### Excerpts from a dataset
· · · · · · ·

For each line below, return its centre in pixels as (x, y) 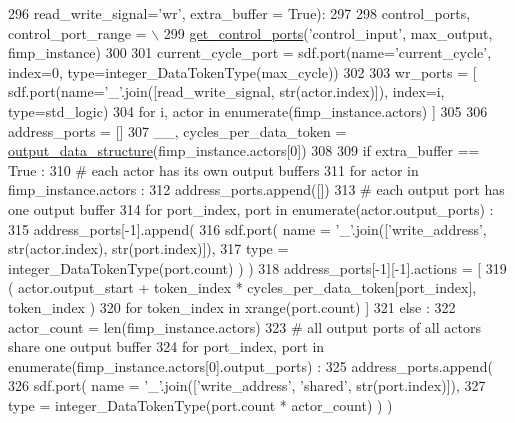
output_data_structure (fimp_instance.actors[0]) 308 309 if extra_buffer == (244, 150)
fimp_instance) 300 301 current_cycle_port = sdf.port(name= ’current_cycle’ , (250, 52)
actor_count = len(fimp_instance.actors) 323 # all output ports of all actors (244, 326)
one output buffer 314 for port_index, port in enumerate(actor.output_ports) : (251, 208)
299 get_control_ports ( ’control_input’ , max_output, (328, 32)
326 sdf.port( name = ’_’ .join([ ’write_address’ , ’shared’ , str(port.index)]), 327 (247, 385)
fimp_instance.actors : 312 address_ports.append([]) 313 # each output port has (256, 189)
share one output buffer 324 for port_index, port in (166, 346)
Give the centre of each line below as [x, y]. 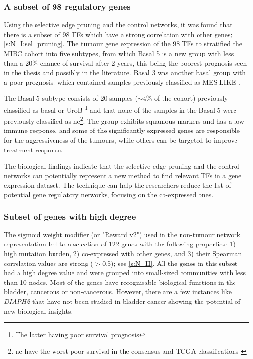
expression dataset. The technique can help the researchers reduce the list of [117, 185]
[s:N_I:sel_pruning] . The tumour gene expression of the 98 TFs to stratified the [123, 44]
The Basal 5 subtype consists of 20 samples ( [71, 98]
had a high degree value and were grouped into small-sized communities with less [125, 273]
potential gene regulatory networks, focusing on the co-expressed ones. [109, 195]
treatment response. [33, 149]
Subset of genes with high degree [70, 216]
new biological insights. [38, 311]
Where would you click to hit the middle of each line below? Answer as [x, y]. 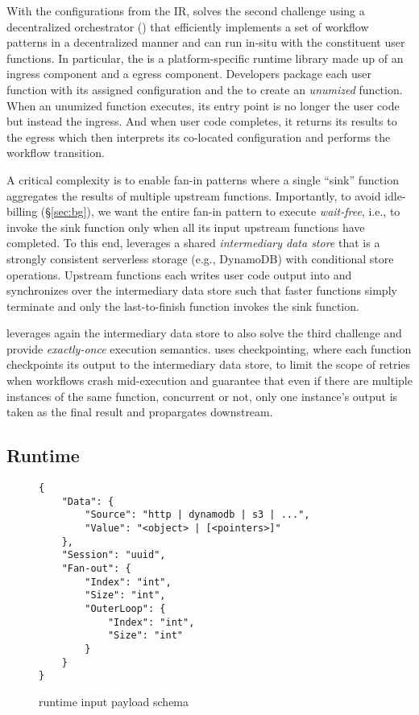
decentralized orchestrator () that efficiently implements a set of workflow [188, 26]
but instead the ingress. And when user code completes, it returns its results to [202, 121]
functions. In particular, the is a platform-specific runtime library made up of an [205, 58]
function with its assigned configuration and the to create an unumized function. [205, 89]
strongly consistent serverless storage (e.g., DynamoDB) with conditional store [200, 258]
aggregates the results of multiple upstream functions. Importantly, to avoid [194, 195]
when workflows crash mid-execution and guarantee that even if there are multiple [209, 380]
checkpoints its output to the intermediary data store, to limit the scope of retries [209, 364]
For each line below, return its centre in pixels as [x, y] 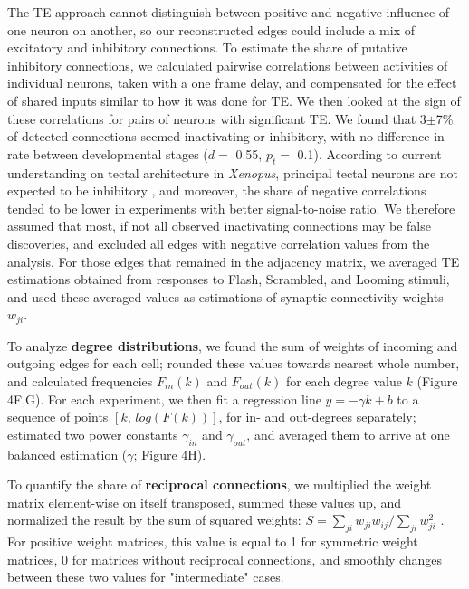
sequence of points [58, 417]
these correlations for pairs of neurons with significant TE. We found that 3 [217, 118]
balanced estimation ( [67, 454]
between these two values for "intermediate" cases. [146, 577]
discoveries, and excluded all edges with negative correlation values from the [219, 243]
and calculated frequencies [80, 380]
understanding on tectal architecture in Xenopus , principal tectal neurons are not [233, 172]
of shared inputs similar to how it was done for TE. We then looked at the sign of [234, 100]
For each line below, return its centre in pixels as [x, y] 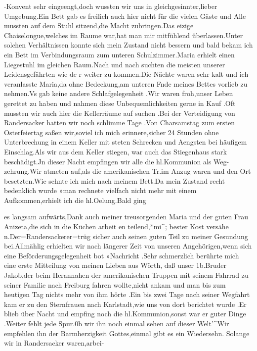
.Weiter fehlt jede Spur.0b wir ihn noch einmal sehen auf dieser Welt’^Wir [117, 323]
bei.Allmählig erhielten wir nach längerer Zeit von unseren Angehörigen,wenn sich [128, 246]
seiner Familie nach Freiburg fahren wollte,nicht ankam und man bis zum [115, 284]
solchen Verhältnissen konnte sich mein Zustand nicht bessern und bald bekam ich [128, 45]
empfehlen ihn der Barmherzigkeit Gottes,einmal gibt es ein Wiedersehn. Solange [127, 333]
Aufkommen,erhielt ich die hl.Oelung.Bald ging [75, 200]
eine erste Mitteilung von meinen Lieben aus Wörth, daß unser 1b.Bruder [115, 265]
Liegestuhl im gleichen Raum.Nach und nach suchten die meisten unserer [115, 64]
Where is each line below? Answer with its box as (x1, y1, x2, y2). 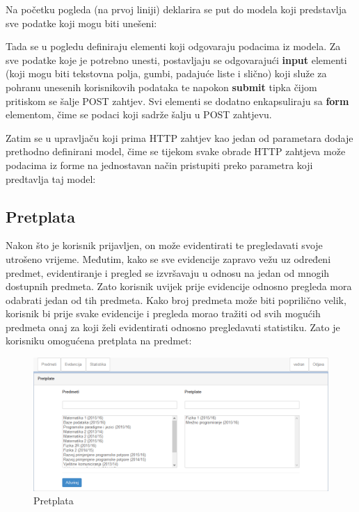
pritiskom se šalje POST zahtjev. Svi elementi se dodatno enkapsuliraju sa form (6, 93, 349, 108)
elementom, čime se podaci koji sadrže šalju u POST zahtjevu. (6, 107, 272, 122)
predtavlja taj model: (6, 171, 96, 186)
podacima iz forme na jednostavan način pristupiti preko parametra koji (6, 157, 313, 172)
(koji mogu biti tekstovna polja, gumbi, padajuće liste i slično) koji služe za (6, 66, 327, 81)
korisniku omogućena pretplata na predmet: (6, 333, 192, 348)
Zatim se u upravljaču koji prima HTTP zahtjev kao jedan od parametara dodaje (6, 130, 353, 145)
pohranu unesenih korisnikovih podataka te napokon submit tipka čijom (6, 79, 317, 94)
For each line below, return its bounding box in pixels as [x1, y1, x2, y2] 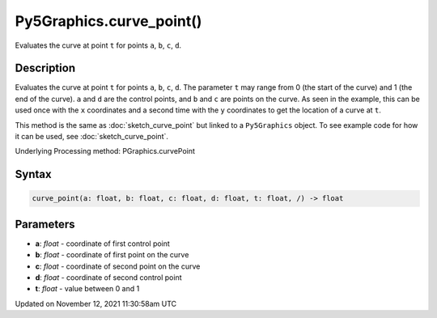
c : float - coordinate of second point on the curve [35, 261, 201, 271]
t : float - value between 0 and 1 [35, 284, 140, 294]
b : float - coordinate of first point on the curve [35, 250, 189, 260]
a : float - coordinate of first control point [35, 239, 170, 248]
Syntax [15, 167, 52, 181]
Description [15, 61, 76, 75]
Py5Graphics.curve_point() [15, 12, 202, 30]
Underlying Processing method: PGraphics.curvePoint [15, 146, 196, 156]
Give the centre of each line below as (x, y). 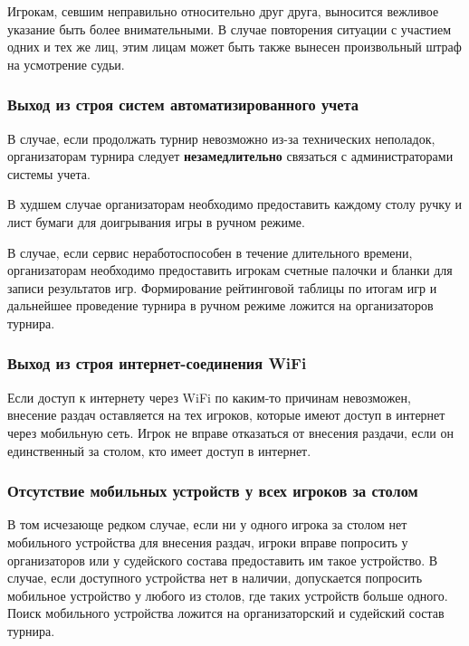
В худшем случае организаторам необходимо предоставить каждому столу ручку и (235, 204)
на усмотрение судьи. (66, 64)
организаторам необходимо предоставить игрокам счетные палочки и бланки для (230, 270)
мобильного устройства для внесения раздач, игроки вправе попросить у (208, 541)
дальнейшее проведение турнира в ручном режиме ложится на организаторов (220, 305)
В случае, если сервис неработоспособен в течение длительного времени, (210, 252)
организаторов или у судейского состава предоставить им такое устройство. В (223, 560)
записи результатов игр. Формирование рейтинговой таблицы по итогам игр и (222, 287)
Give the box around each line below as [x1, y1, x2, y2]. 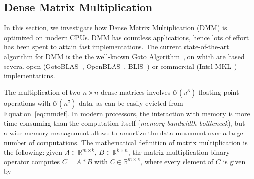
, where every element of [140, 156, 214, 166]
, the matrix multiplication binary [128, 147, 230, 157]
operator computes [4, 156, 60, 166]
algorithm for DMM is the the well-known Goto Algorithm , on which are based [4, 51, 245, 61]
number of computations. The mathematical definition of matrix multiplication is [4, 137, 248, 147]
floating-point [198, 87, 239, 97]
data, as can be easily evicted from [79, 97, 183, 108]
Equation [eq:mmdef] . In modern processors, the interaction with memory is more [4, 108, 250, 118]
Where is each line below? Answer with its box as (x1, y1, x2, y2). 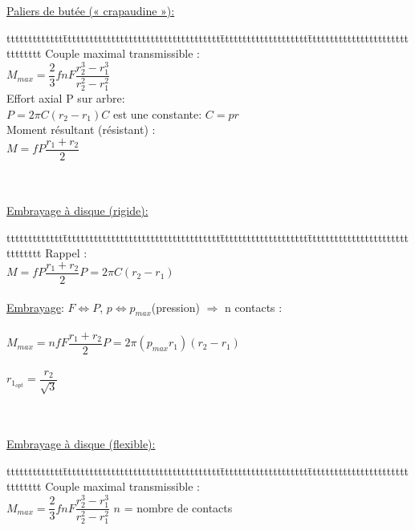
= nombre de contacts (124, 499, 233, 516)
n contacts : (224, 298, 283, 315)
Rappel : (45, 245, 87, 261)
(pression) (151, 298, 200, 315)
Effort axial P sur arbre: (6, 90, 125, 107)
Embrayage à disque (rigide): (6, 202, 149, 219)
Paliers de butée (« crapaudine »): (6, 2, 175, 18)
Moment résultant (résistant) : (6, 121, 156, 138)
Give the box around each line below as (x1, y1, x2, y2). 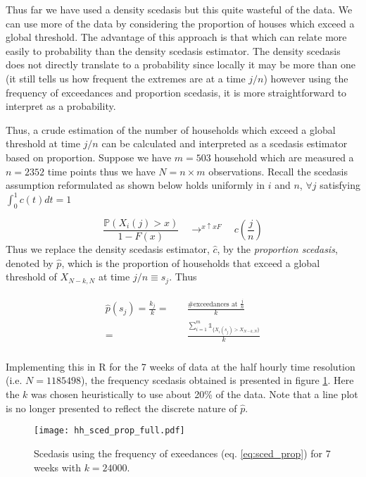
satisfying (320, 178, 360, 192)
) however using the (263, 70, 348, 85)
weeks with (34, 459, 81, 474)
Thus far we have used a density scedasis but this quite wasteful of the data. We (6, 2, 353, 16)
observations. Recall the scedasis (208, 163, 348, 178)
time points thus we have (47, 163, 156, 178)
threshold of (6, 269, 57, 284)
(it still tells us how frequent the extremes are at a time (6, 70, 246, 85)
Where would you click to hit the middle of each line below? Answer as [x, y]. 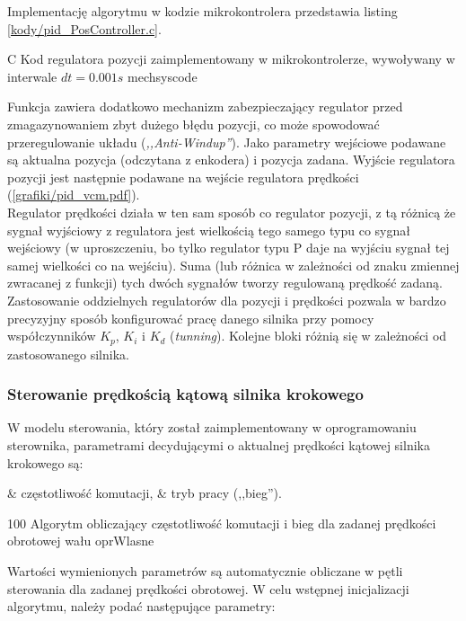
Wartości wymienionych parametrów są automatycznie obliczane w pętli [205, 570]
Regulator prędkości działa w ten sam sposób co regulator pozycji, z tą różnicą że [232, 212]
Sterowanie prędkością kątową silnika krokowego [185, 394]
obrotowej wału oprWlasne [81, 541]
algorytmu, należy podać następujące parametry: [141, 606]
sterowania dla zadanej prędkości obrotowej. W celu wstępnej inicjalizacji [208, 588]
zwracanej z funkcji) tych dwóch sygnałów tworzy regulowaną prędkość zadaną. [225, 283]
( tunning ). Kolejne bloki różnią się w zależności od [308, 336]
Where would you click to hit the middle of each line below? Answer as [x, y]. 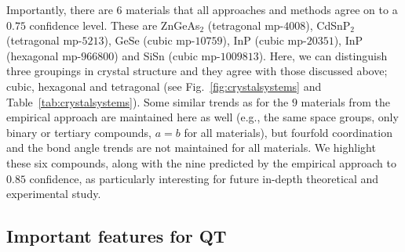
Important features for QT [117, 236]
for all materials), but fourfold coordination [288, 132]
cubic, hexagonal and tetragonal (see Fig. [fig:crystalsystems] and [164, 86]
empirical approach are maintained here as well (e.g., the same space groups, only [202, 117]
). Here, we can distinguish [323, 55]
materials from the [345, 101]
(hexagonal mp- [44, 55]
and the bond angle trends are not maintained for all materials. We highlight [191, 148]
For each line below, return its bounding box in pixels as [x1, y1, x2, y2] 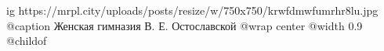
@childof [6, 32, 47, 49]
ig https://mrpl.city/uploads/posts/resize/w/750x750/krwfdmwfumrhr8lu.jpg [6, 2, 379, 18]
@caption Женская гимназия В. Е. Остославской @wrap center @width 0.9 [6, 17, 363, 33]
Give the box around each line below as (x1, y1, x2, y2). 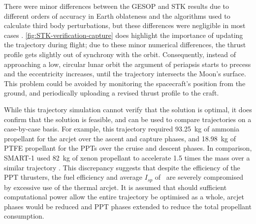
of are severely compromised (155, 172, 243, 182)
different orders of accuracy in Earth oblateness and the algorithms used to (4, 10, 230, 21)
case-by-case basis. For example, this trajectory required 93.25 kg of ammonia (4, 124, 239, 134)
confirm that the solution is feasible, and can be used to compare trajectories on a (4, 114, 252, 124)
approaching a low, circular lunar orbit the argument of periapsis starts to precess (4, 59, 251, 69)
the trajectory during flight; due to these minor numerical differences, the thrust (4, 39, 246, 50)
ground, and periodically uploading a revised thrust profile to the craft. (4, 88, 219, 98)
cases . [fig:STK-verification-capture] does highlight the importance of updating (4, 30, 243, 40)
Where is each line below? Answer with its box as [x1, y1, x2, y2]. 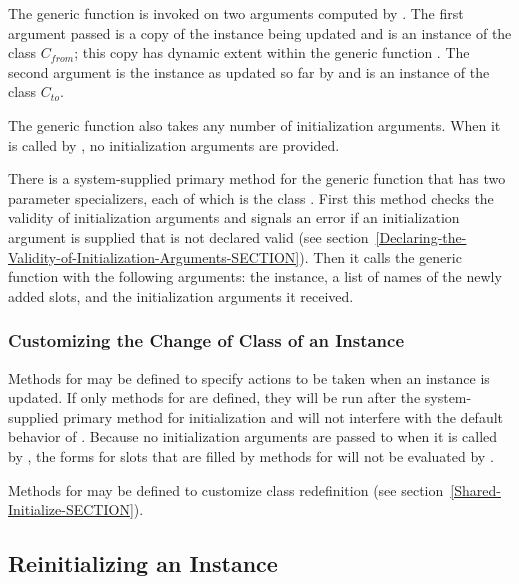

· · · · · · ·

### REQUIRED ACTION
The stretch to restate runs from the line above containing "function with its" through the line containing "of shared inputs". Copy it word for word, ends included, without pictures.

### RESULT OF THIS TASK
function with its assigned configuration and the to create an unumized function. [205, 89]
strongly consistent serverless storage (e.g., DynamoDB) with conditional store [200, 258]
aggregates the results of multiple upstream functions. Importantly, to avoid [194, 195]
when workflows crash mid-execution and guarantee that even if there are multiple [209, 380]
checkpoints its output to the intermediary data store, to limit the scope of retries [209, 364]
For each line below, return its centre in pixels as [x, y] 
sequence of points [58, 417]
these correlations for pairs of neurons with significant TE. We found that 3 [217, 118]
balanced estimation ( [67, 454]
between these two values for "intermediate" cases. [146, 577]
discoveries, and excluded all edges with negative correlation values from the [219, 243]
and calculated frequencies [80, 380]
understanding on tectal architecture in Xenopus , principal tectal neurons are not [233, 172]
of shared inputs similar to how it was done for TE. We then looked at the sign of [234, 100]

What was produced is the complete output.